Au moment précis où le pied touche terre, une émission dynamique arrive aux aimants de l’articulation d’acier-fer du genou : le genou se tend donc, à son tour, en sa rotule.

Aucune brusquerie dans l’ensemble de cette double tension, parce qu’elle se succède ! Une fois la jambe recouverte de sa carnation, qui a toute l’élasticité de la chair, c’est le mouvement humain lui-même. Il y a brusquerie dans la détente de notre fémur, mais elle est atténuée par le relâché du genou qui ne se tend qu’ultérieurement, comme chez l’Andréïde. ― Faites jouer les articulations d’un squelette, elles vous sembleront brusques et automatiques. C’est la chair, encore une fois, et, aussi les vêtements, qui adoucissent tout cela.

L’Andréïde, une fois le pied posé à terre, resterait donc immobile en cette situation, si le fait même de la tension du genou ne repoussait en dehors, d’environ trois centimètres au-dessus de l’os fémoral, la tige de la rondelle d’or sur laquelle est demeuré le globe de cristal. La rondelle, exhaussée de la sorte, et n’étant plus maintenue d’aplomb sur son centre par les bords du col du fémur, fait légèrement bascule, ― en s’élevant, et à cause de sa forme inclinée ― vers la rondelle gauche. Le globe tombe donc sur la coulisse d’acier, y glisse vers cette rondelle, et son poids, multiplié par la chute imperceptible, l’inclinaison et la vitesse, va frapper la rondelle d’or du fémur gauche et s’y installer.

À peine celle-ci a-t-elle fléchi à son tour, sous le poids du sphéroïde, que l’isolateur de droite s’interpose et que, ses aimants cessant d’être impressionnés par le courant, le moyeu de la bielle de droite, plus pesant que les deux brisures, cède et retombe, de lui-même, en angle aigu, dans son cachot d’argent, pendant que la bielle de gauche, se tendant à son tour et amenant, avec une insensible douceur, sur sa jambe, le poids du torse, reproduit le phénomène du pas de l’Andréïde ― et ainsi de suite, à l’indéfini, jusqu’au nombre de pas inscrit sur le Cylindre, ou jusqu’à la sollicitation d’une bague.

Il faut remarquer que l’isolation de l’un des genoux n’a lieu qu’après la tension du genou opposé, sans quoi la jambe isolée fléchirait trop vite.
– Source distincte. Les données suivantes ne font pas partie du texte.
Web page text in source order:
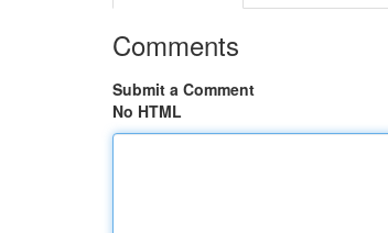
Comments
Submit a Comment
No HTML
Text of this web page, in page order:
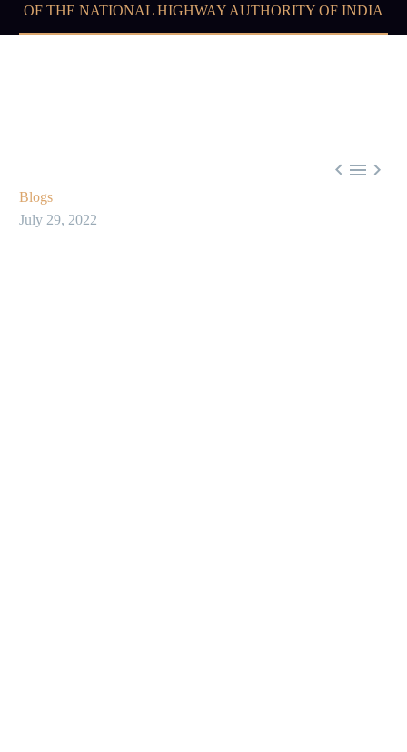
OF THE NATIONAL HIGHWAY AUTHORITY OF INDIA
  
Blogs
July 29, 2022
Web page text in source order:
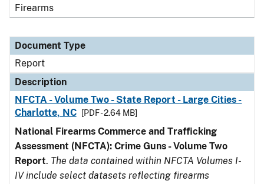
Firearms
Document Type
Report
Description
NFCTA - Volume Two - State Report - Large Cities -
Charlotte, NC
[PDF - 2.64 MB]
National Firearms Commerce and Trafficking
Assessment (NFCTA): Crime Guns - Volume Two
Report. The data contained within NFCTA Volumes I-
IV include select datasets reflecting firearms
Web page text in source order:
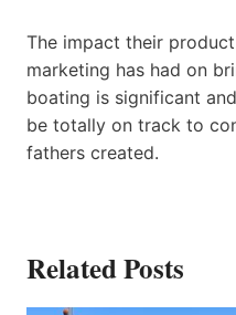
The impact their
marketing has had on
boating is significant
be totally on track to
fathers created.
Related Posts
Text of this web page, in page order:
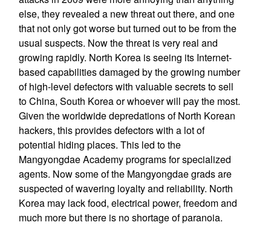
else, they revealed a new threat out there, and one
that not only got worse but turned out to be from the
usual suspects. Now the threat is very real and
growing rapidly. North Korea is seeing its Internet-
based capabilities damaged by the growing number
of high-level defectors with valuable secrets to sell
to China, South Korea or whoever will pay the most.
Given the worldwide depredations of North Korean
hackers, this provides defectors with a lot of
potential hiding places. This led to the
Mangyongdae Academy programs for specialized
agents. Now some of the Mangyongdae grads are
suspected of wavering loyalty and reliability. North
Korea may lack food, electrical power, freedom and
much more but there is no shortage of paranoia.
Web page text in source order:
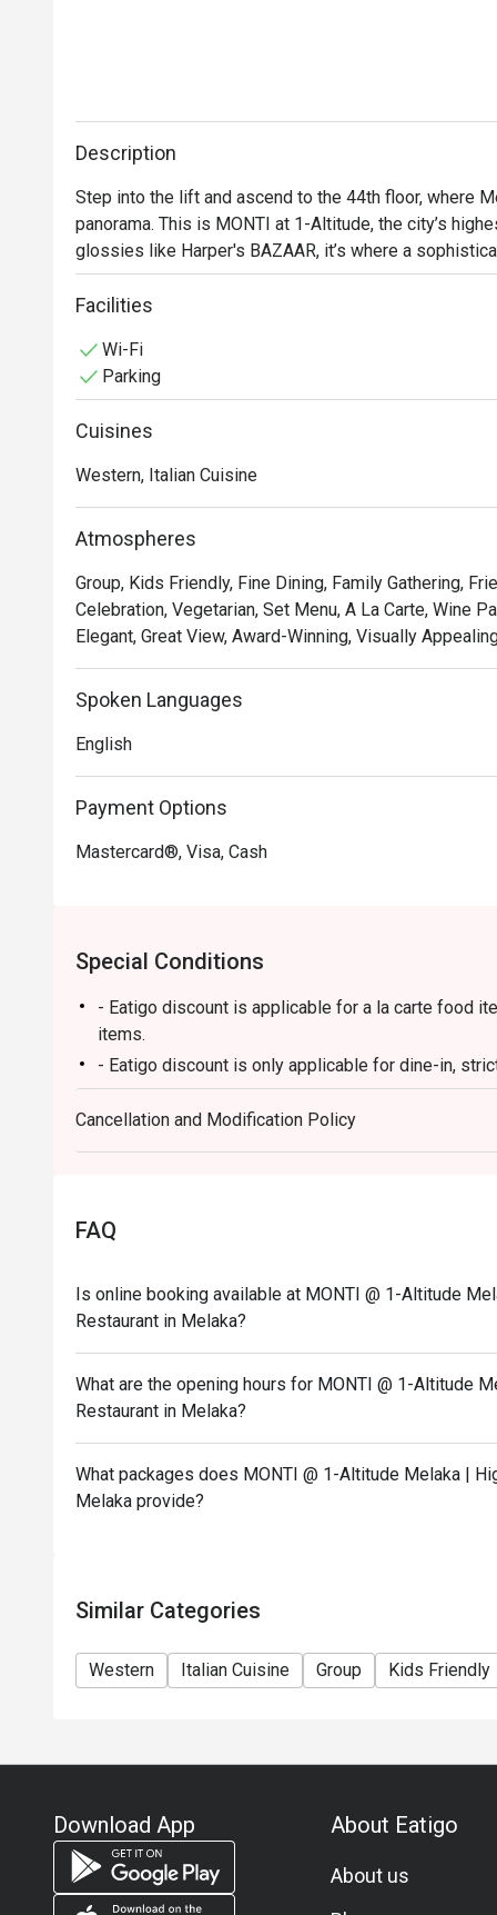
Description
Step into the lift and ascend to the 44th floor, where
panorama. This is MONTI at 1-Altitude, the city’s
glossies like Harper's BAZAAR, it’s where a
contemporary Italian cuisine. As dusk settles over
with quiet excitement, a perfect backdrop for an
Whether you're here for a quick dinner or a lingering
• **A Taste of Italy, Elevated:** Savour authentic
expertise, including unique fusions that playfully nod
• **The Unbeatable View:** Dine against a
• **Warm, Attentive Service:** From the moment you
after, ensuring every detail of your meal is perfect.
⭐ Google Rating: 4.7
with the best view in town.
Facilities
Wi-Fi
Parking
Cuisines
Western, Italian Cuisine
Atmospheres
Group, Kids Friendly, Fine Dining, Family Gathering,
Celebration, Vegetarian, Set Menu, A La Carte, Wine
Elegant, Great View, Award-Winning, Visually
Spoken Languages
English
Payment Options
Mastercard®, Visa, Cash
Special Conditions
- Eatigo discount is applicable for a la carte food
items.
- Eatigo discount is only applicable for dine-in,
- Eatigo discount applies to the number of people
party size changes, please edit your reservation. If
your reservation, you may lose both your table and
- Please show your reservation code upon arrival.
Cancellation and Modification Policy
FAQ
Is online booking available at MONTI @ 1-Altitude
Restaurant in Melaka?
What are the opening hours for MONTI @ 1-Altitude
Restaurant in Melaka?
What packages does MONTI @ 1-Altitude Melaka |
Melaka provide?
Similar Categories
Western Italian Cuisine Group Kids Friendly
Download App About Eatigo
About us

Ce qui ne se passe pas lorsque, par exemple, l’Andréïde se met à genoux, comme perdue en une extase mystique pareille à celle de ces somnambules que leurs magnétiseurs font poser, cataleptiquement, ou à celles que l’on obtient des hystériques en approchant, à dix centimètres de leurs vertèbres cervicales, un flacon d’eau de cerises hermétiquement bouché.

C’est la succession de ces flexions et de ces tensions qui donne à la démarche de l’Andréïde cette simplicité humaine.

Quant au léger bruit incessant du cristal sur la coulisse et les rondelles, il est absolument étouffé par le charme de la Carnation. Même sous l’armure, on ne l’entendrait qu’au microphone.